Prompt:
What you return must match the data below exactly, minus any pictures.

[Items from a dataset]
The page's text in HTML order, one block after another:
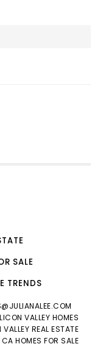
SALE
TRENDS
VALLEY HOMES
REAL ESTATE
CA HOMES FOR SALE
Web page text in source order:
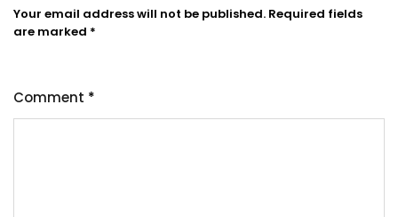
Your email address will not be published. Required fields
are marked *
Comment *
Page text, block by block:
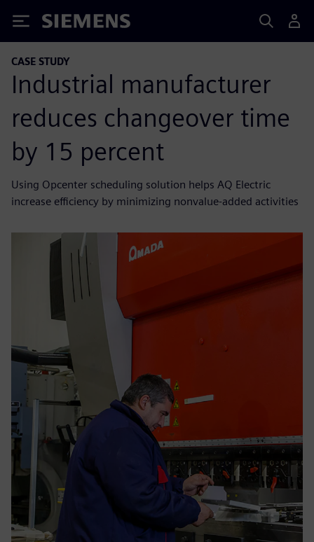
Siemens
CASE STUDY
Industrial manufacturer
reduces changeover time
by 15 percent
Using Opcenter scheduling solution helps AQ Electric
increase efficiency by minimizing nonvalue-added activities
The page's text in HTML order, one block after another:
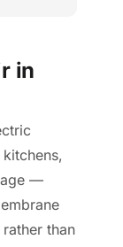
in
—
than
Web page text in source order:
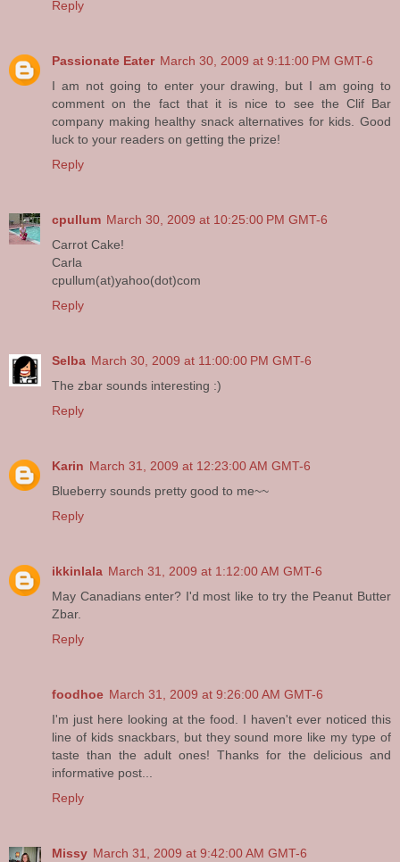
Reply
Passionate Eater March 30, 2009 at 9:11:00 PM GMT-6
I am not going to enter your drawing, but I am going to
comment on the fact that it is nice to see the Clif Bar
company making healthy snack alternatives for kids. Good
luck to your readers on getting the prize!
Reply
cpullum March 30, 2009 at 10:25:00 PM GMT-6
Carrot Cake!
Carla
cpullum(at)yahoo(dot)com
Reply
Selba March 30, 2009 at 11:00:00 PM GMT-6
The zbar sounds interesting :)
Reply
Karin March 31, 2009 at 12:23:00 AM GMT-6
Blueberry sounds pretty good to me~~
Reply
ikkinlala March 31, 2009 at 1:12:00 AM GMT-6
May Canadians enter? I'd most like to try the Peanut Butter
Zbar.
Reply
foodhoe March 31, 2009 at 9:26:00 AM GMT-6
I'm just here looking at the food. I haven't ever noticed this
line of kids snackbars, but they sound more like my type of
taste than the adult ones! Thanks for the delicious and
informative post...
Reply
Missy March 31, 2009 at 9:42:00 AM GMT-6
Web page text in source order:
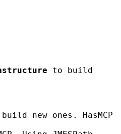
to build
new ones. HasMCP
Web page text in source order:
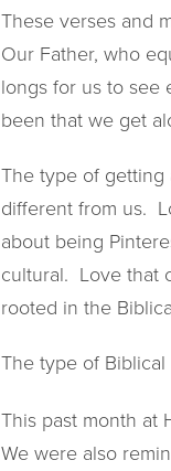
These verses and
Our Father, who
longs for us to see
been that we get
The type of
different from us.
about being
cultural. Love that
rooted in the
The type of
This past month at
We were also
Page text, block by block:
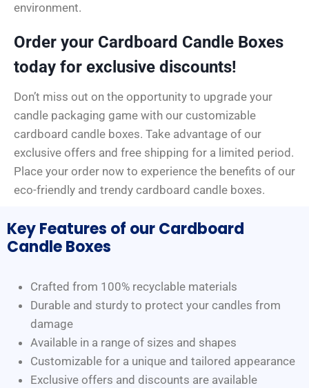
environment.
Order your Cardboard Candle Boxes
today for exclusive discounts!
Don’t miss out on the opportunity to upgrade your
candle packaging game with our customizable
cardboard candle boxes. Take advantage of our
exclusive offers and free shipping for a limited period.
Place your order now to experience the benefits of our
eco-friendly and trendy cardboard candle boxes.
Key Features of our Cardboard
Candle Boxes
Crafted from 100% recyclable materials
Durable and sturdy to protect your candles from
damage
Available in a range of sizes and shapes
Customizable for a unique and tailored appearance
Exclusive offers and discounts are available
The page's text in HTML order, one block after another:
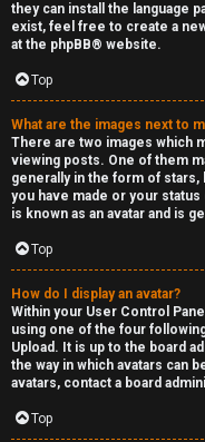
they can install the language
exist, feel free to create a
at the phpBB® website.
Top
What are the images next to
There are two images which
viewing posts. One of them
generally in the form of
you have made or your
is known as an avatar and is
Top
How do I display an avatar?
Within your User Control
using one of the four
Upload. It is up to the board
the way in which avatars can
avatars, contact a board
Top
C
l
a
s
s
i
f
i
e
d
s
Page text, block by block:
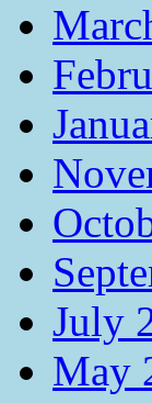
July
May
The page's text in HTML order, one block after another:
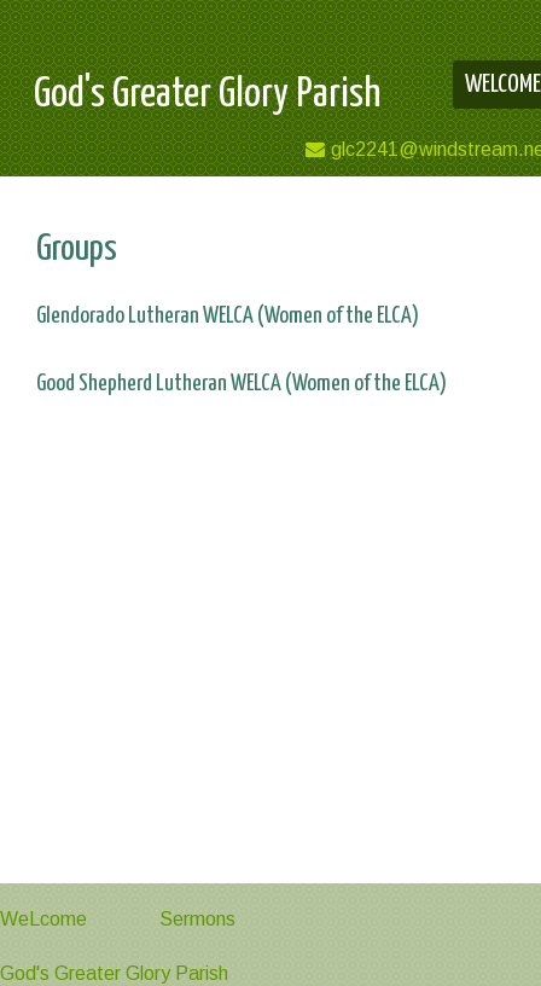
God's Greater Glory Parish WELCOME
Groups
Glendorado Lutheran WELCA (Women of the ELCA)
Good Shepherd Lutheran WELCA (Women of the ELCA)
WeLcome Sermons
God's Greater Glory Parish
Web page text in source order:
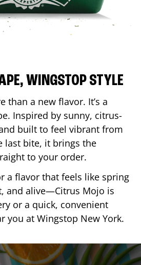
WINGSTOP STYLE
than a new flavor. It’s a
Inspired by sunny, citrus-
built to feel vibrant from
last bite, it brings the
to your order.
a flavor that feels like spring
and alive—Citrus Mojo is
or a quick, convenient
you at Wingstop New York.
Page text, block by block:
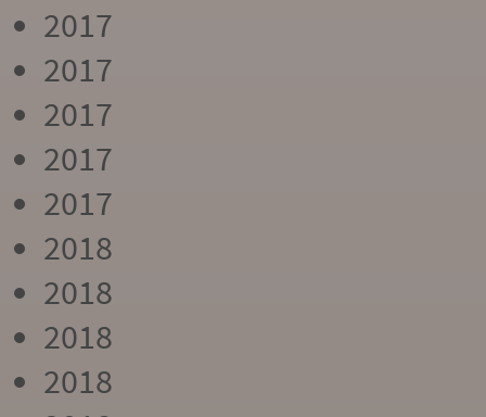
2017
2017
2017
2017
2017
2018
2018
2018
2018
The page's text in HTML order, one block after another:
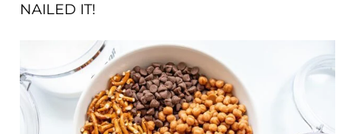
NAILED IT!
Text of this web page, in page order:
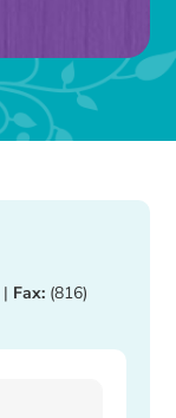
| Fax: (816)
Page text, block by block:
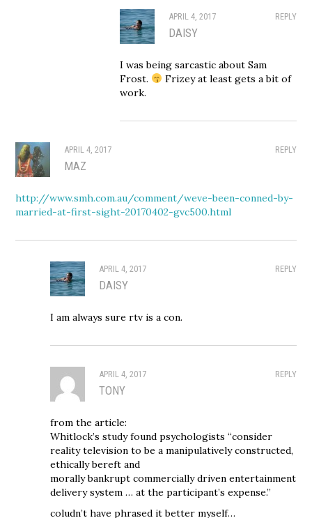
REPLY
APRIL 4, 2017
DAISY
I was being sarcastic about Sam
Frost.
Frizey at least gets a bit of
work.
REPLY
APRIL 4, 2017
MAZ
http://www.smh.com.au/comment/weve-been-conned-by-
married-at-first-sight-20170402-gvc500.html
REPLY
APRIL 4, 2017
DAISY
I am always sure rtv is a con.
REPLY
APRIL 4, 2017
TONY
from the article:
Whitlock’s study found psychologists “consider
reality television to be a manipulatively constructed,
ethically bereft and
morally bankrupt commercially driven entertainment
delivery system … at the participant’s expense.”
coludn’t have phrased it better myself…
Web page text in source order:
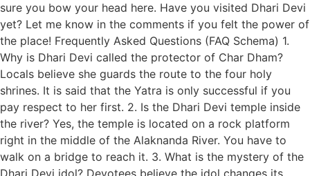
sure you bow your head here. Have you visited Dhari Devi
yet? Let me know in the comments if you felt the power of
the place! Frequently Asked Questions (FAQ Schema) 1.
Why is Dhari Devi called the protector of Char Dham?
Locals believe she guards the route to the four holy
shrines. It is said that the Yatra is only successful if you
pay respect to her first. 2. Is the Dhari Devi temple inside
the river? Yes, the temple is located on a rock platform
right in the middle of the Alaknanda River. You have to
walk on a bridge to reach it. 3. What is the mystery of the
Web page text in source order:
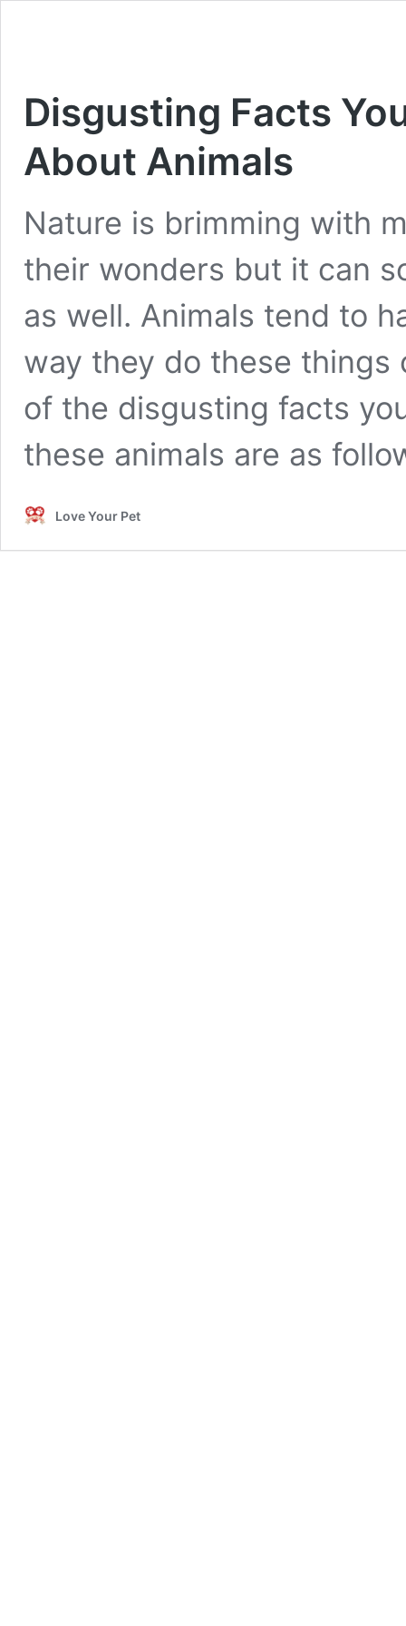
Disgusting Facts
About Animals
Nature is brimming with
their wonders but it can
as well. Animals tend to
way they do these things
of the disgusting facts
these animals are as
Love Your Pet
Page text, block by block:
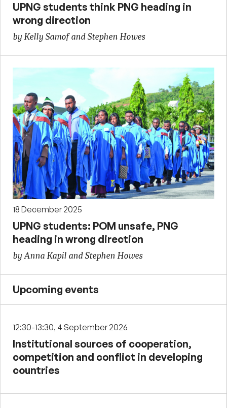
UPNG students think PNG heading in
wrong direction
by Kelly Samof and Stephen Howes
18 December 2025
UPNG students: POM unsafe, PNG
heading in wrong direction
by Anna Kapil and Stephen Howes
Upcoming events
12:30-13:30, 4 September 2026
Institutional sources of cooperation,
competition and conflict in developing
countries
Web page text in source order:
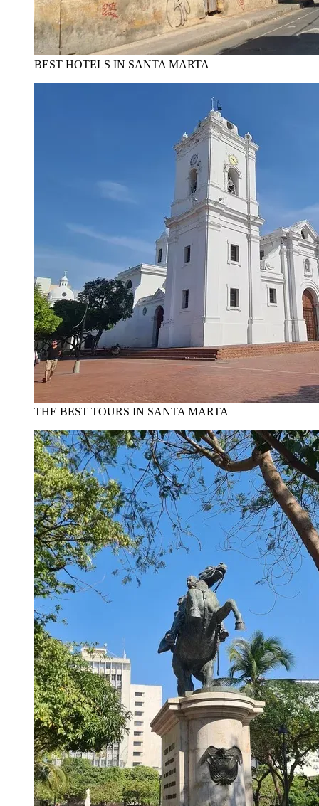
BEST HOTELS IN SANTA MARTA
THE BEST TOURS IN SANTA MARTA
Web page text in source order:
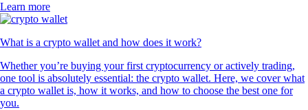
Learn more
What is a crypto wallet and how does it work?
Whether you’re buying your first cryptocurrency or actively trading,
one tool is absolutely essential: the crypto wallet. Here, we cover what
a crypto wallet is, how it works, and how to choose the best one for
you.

Response:
The page's text in HTML order, one block after another:
SALE
TRENDS
VALLEY HOMES
REAL ESTATE
CA HOMES FOR SALE
Web page text in source order:
Your email address will not be published. Required fields
are marked *
Comment *
Page text, block by block:
Siemens
CASE STUDY
Industrial manufacturer
reduces changeover time
by 15 percent
Using Opcenter scheduling solution helps AQ Electric
increase efficiency by minimizing nonvalue-added activities
The page's text in HTML order, one block after another:
in
—
than
Web page text in source order:
Reply
Passionate Eater March 30, 2009 at 9:11:00 PM GMT-6
I am not going to enter your drawing, but I am going to
comment on the fact that it is nice to see the Clif Bar
company making healthy snack alternatives for kids. Good
luck to your readers on getting the prize!
Reply
cpullum March 30, 2009 at 10:25:00 PM GMT-6
Carrot Cake!
Carla
cpullum(at)yahoo(dot)com
Reply
Selba March 30, 2009 at 11:00:00 PM GMT-6
The zbar sounds interesting :)
Reply
Karin March 31, 2009 at 12:23:00 AM GMT-6
Blueberry sounds pretty good to me~~
Reply
ikkinlala March 31, 2009 at 1:12:00 AM GMT-6
May Canadians enter? I'd most like to try the Peanut Butter
Zbar.
Reply
foodhoe March 31, 2009 at 9:26:00 AM GMT-6
I'm just here looking at the food. I haven't ever noticed this
line of kids snackbars, but they sound more like my type of
taste than the adult ones! Thanks for the delicious and
informative post...
Reply
Missy March 31, 2009 at 9:42:00 AM GMT-6
Web page text in source order:
to build
new ones. HasMCP
Web page text in source order:
These verses and
Our Father, who
longs for us to see
been that we get
The type of
different from us.
about being
cultural. Love that
rooted in the
The type of
This past month at
We were also
Page text, block by block:
environment.
Order your Cardboard Candle Boxes
today for exclusive discounts!
Don’t miss out on the opportunity to upgrade your
candle packaging game with our customizable
cardboard candle boxes. Take advantage of our
exclusive offers and free shipping for a limited period.
Place your order now to experience the benefits of our
eco-friendly and trendy cardboard candle boxes.
Key Features of our Cardboard
Candle Boxes
Crafted from 100% recyclable materials
Durable and sturdy to protect your candles from
damage
Available in a range of sizes and shapes
Customizable for a unique and tailored appearance
Exclusive offers and discounts are available
The page's text in HTML order, one block after another:
they can install the language
exist, feel free to create a
at the phpBB® website.
Top
What are the images next to
There are two images which
viewing posts. One of them
generally in the form of
you have made or your
is known as an avatar and is
Top
How do I display an avatar?
Within your User Control
using one of the four
Upload. It is up to the board
the way in which avatars can
avatars, contact a board
Top
C
l
a
s
s
i
f
i
e
d
s
Page text, block by block:
July
May
The page's text in HTML order, one block after another:
God's Greater Glory Parish WELCOME
Groups
Glendorado Lutheran WELCA (Women of the ELCA)
Good Shepherd Lutheran WELCA (Women of the ELCA)
WeLcome Sermons
God's Greater Glory Parish
Web page text in source order:
WINGSTOP STYLE
than a new flavor. It’s a
Inspired by sunny, citrus-
built to feel vibrant from
last bite, it brings the
to your order.
a flavor that feels like spring
and alive—Citrus Mojo is
or a quick, convenient
you at Wingstop New York.
Page text, block by block:
2017
2017
2017
2017
2017
2018
2018
2018
2018
The page's text in HTML order, one block after another:
NAILED IT!
Text of this web page, in page order:
| Fax: (816)
Page text, block by block:
REPLY
APRIL 4, 2017
DAISY
I was being sarcastic about Sam
Frost.
Frizey at least gets a bit of
work.
REPLY
APRIL 4, 2017
MAZ
http://www.smh.com.au/comment/weve-been-conned-by-
married-at-first-sight-20170402-gvc500.html
REPLY
APRIL 4, 2017
DAISY
I am always sure rtv is a con.
REPLY
APRIL 4, 2017
TONY
from the article:
Whitlock’s study found psychologists “consider
reality television to be a manipulatively constructed,
ethically bereft and
morally bankrupt commercially driven entertainment
delivery system … at the participant’s expense.”
coludn’t have phrased it better myself…
Web page text in source order:
sure you bow your head here. Have you visited Dhari Devi
yet? Let me know in the comments if you felt the power of
the place! Frequently Asked Questions (FAQ Schema) 1.
Why is Dhari Devi called the protector of Char Dham?
Locals believe she guards the route to the four holy
shrines. It is said that the Yatra is only successful if you
pay respect to her first. 2. Is the Dhari Devi temple inside
the river? Yes, the temple is located on a rock platform
right in the middle of the Alaknanda River. You have to
walk on a bridge to reach it. 3. What is the mystery of the
Web page text in source order:
Disgusting Facts
About Animals
Nature is brimming with
their wonders but it can
as well. Animals tend to
way they do these things
of the disgusting facts
these animals are as
Love Your Pet
Page text, block by block:
UPNG students think PNG heading in
wrong direction
by Kelly Samof and Stephen Howes
18 December 2025
UPNG students: POM unsafe, PNG
heading in wrong direction
by Anna Kapil and Stephen Howes
Upcoming events
12:30-13:30, 4 September 2026
Institutional sources of cooperation,
competition and conflict in developing
countries
Web page text in source order:
BEST HOTELS IN SANTA MARTA
THE BEST TOURS IN SANTA MARTA
Web page text in source order:
Learn more
What is a crypto wallet and how does it work?
Whether you’re buying your first cryptocurrency or actively trading,
one tool is absolutely essential: the crypto wallet. Here, we cover what
a crypto wallet is, how it works, and how to choose the best one for
you.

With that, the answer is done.